What the task asks: Below are some records. Return exactly the lines from the one with "Phase 2: Data Distribution [6, 470, 156, 486]" to the one with "routing decision is", and nothing else.

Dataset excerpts
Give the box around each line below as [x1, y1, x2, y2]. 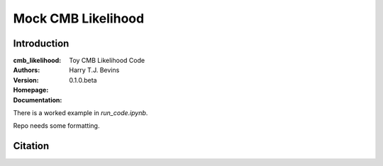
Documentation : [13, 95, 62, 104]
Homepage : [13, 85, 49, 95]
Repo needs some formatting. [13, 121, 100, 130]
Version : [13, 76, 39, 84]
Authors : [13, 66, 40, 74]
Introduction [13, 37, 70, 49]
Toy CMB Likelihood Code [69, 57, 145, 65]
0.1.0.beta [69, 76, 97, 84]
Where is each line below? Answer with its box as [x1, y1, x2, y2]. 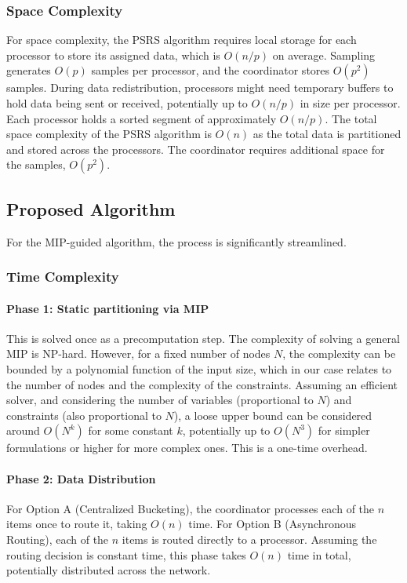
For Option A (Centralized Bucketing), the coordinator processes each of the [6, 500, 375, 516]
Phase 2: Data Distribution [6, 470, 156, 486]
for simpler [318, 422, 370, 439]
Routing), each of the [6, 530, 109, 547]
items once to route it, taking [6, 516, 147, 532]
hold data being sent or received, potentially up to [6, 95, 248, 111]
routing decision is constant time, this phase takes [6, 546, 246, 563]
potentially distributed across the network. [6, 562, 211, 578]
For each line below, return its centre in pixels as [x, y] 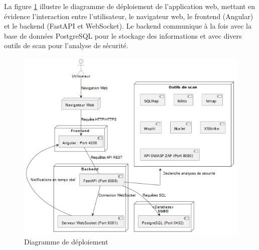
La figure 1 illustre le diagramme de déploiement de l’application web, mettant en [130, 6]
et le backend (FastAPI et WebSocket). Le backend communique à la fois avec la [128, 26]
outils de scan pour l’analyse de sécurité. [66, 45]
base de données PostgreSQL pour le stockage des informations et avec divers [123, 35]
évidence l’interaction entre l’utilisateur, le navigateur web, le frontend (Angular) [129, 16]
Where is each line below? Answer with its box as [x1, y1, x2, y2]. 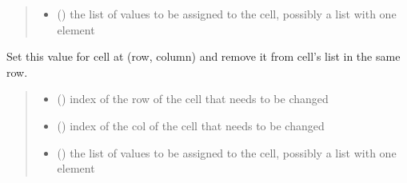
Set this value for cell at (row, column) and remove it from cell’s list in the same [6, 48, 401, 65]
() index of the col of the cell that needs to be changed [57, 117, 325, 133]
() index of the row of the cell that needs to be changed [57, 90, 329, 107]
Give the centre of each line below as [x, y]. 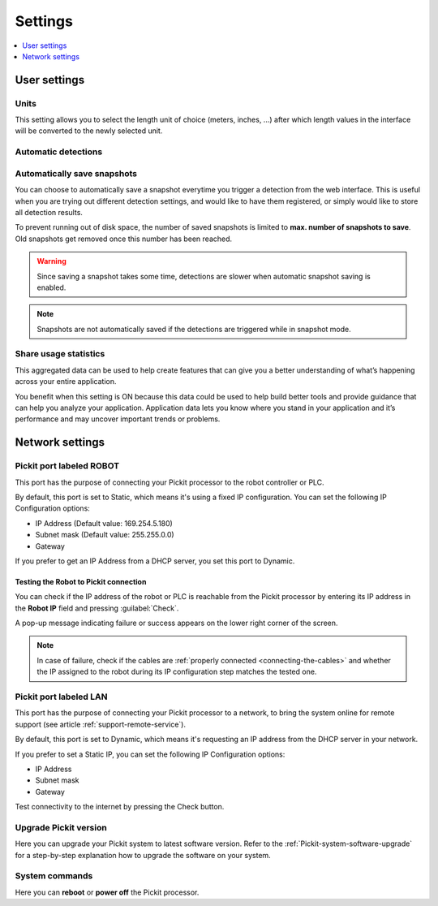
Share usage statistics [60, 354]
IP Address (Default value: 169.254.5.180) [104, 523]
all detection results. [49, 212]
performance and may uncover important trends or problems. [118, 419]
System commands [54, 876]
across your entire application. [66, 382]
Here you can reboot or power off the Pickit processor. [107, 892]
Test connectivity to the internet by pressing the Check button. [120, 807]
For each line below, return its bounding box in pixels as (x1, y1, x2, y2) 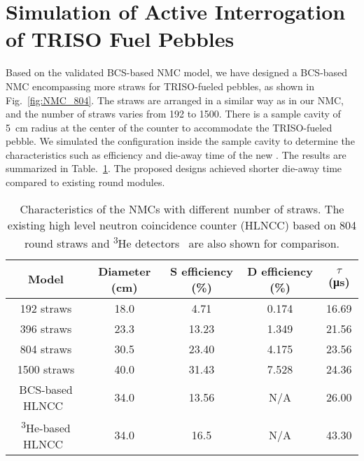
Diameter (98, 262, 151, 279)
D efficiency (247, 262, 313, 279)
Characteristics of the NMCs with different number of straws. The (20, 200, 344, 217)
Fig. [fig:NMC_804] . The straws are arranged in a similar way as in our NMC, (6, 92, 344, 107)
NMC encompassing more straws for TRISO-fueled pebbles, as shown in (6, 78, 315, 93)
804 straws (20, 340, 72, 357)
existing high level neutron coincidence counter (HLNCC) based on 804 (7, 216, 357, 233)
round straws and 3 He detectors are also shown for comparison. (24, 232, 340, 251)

Solution for this task:
Phase 2: Data Distribution [6, 470, 156, 486]
for simpler [318, 422, 370, 439]
Routing), each of the [6, 530, 109, 547]
items once to route it, taking [6, 516, 147, 532]
hold data being sent or received, potentially up to [6, 95, 248, 111]
routing decision is constant time, this phase takes [6, 546, 246, 563]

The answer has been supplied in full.